Melton points to a photo of his wife Evelyn and him on their wedding day. Photo credit: Mary Jo Contino
Melton points to a photo of his wife Evelyn and him on their wedding day. Photo credit: Mary Jo Contino

At Dachau, Howard worked 12 hours a day, six days a week. He was fed soup twice a day, but as resources dwindled, the ration went down to one bowl per day. Howard recalls the bread they were given as being called “smoking bread.” It was so moldy that when you’d eat it, green smoke would come out of your nose.

Dachau resembled a sod-covered roof on the ground, with no walls and a ditch in between. The prisoners were given straw and blankets for warmth, and there were no sanitary outlets.

Because they were given showers only when they changed camps, many people died from disease and rampant lice.

“If you didn’t get rid of the lice, the lice would get rid of you,” Howard recalled.

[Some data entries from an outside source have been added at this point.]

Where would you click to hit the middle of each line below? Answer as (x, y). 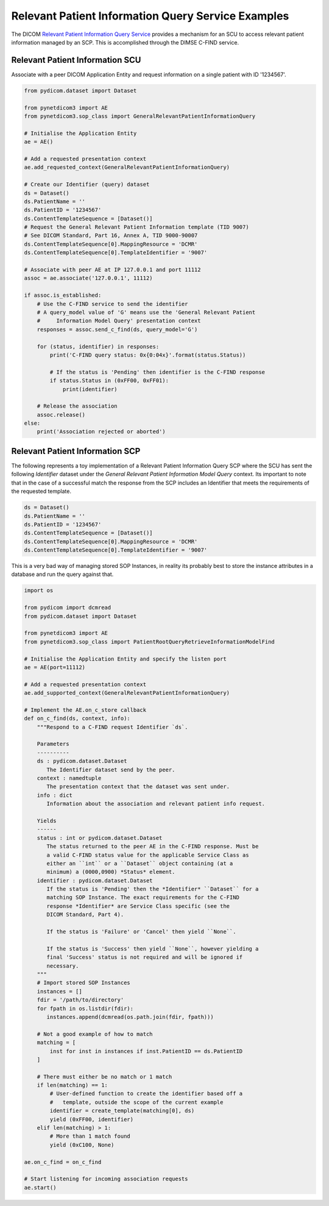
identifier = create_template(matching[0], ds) (122, 1111)
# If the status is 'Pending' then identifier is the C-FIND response (157, 372)
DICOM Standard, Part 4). (85, 915)
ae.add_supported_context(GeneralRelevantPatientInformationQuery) (127, 693)
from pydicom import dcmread (68, 608)
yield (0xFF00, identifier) (92, 1119)
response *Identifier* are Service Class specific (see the (138, 906)
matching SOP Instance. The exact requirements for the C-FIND (143, 898)
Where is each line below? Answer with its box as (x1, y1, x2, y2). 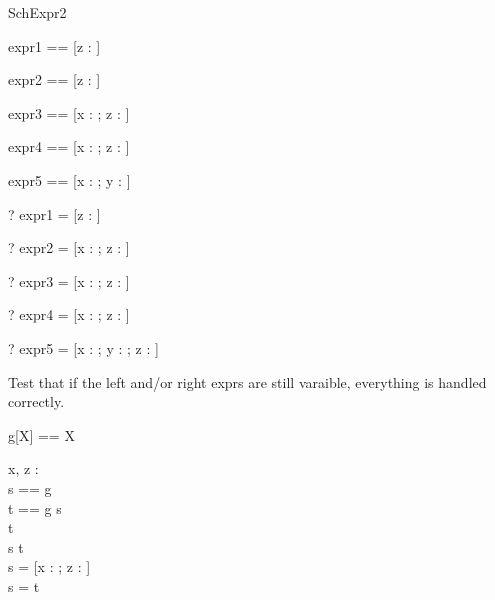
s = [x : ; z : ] (8, 556, 91, 577)
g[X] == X (8, 424, 75, 445)
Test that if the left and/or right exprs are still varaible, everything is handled (8, 371, 487, 392)
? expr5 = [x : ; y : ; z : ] (8, 337, 159, 358)
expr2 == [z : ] (8, 69, 101, 90)
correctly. (8, 391, 65, 412)
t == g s (8, 497, 62, 518)
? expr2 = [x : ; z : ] (8, 237, 130, 258)

In the dead of winter, Howard and Albert found some potatoes. In an attempt to keep them from freezing, they buried them deep under the dirt ditch near where they slept. Where the potatoes did not freeze, they did rot. The two young boys smashed the rotten potatoes into pancakes and ate them.

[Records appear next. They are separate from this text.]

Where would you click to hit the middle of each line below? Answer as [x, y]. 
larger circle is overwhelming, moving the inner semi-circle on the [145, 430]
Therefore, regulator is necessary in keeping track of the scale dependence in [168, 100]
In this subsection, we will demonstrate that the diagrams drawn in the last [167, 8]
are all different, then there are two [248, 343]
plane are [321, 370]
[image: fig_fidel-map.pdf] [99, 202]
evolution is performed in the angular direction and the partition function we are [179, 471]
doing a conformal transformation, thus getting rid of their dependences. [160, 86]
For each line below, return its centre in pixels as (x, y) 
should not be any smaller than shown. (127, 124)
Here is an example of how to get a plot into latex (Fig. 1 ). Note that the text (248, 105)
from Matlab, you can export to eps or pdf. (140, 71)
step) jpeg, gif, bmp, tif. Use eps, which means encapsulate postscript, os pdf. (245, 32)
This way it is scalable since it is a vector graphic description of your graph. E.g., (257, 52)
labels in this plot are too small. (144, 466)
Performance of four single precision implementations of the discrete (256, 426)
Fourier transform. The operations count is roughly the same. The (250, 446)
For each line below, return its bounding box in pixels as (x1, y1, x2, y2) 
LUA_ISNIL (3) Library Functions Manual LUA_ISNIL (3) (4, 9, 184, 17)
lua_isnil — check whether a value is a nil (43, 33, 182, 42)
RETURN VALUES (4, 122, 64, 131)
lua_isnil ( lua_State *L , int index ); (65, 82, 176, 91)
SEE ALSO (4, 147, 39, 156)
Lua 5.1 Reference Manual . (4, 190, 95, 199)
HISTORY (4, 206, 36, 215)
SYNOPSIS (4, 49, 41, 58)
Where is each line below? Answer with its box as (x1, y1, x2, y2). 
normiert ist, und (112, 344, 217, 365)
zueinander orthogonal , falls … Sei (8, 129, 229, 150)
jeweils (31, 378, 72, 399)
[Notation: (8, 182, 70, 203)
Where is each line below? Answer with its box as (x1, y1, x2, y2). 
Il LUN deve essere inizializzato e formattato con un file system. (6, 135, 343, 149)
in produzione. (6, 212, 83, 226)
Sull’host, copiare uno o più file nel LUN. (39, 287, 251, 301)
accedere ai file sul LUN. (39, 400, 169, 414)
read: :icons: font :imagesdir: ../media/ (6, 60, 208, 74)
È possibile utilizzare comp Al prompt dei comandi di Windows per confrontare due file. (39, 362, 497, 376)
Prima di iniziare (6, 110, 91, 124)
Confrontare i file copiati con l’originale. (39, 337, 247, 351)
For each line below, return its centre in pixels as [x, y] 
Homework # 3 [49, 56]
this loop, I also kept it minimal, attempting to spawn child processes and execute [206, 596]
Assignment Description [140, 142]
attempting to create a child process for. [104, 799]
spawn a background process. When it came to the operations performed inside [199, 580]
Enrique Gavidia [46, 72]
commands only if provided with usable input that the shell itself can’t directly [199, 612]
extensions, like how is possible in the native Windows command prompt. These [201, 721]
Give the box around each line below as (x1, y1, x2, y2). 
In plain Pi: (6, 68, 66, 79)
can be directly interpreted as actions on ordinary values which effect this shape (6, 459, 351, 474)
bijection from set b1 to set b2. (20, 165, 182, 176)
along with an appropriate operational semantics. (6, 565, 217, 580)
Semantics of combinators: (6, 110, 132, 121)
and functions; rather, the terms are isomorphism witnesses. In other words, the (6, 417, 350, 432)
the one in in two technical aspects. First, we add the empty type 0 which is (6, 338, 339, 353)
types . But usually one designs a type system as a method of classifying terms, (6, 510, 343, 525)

In April of 1945, the Americans got close to the camp, and the prisoners were forced to leave on a German-Shepherd guided, 10-day march to the main Dachau camp. They were starved, exhausted and cold. Howard thought this is when he would die.

“If you laid down, sat down, or fell down, you’d die,” Howard said. “Either you’d be shot or the dogs would get you.”

The morning of May 2, the prisoners awoke from a night of rest after over a week of marching to two feet of snow on the ground. The dogs and the German guards were nowhere to be seen. At 1:00 a.m., tanks with white stars came into view. They had been liberated. American soldiers greeted them with hamburgers and chocolate.

Many died by overeating, sickness, and injuries. Because Howard weighed half of what he should have weighed at this time, he spent two years in hospitals recovering.

“I honestly don’t know how I survived the war,” he said. “People ask me that all the time, and I just don’t know. I just really wanted to live.”

While in the hospital, Howard received a letter from an uncle living in Israel that his father had survived the war, and was in miraculous shape. Howard both visited his father in Lithuania in the 70s, and helped get his father a visa to visit him in the United States. They maintained a great relationship until Leib passed away in 1995 at the age of 93.

After his recovery, Howard got his driver’s license and drove socialites in Germany around until 1947, when he received a letter from his old friend Albert telling him to move to the United States. So he did. In August of 1949, Howard moved to New York City, where he began to take night school classes to learn English.

“I asked people where in America I should move to, and they’d say, ‘What language do you speak?’ I said, ‘I speak German.’ They said to me, ‘Well, if you speak German, you have to go to Milwaukee. Everyone speaks German there,’” Howard said.

Albert lived in Milwaukee as well, and urged Howard to come.

“I told him I’m a little peeved at him because he should have told me to go somewhere else like San Diego, Arizona, or Florida where it’s nice and warm,” Howard chuckled.

In Milwaukee, Howard worked, enlisted in the draft for the Korean War, and eventually met the love of his life in 1950. Howard and Evelyn’s first date was at The Eagle’s Club where Howard immediately professed his love, despite Evelyn being steady with another boy.

She ultimately returned the feeling and they got married, later having four children.

It’s now 2015, and Howard lives a life of peace, preaching tolerance by telling his story to local schools and community forums. Albert still lives in Milwaukee, and the two see each other often.

Where Howard doesn’t see something as horrifying as the Holocaust happening again, his heart does break thinking about the hate that still exists in the world. His mantra? Treat others like you would like to be treated.

“I want to leave this world better than I found it,” he said.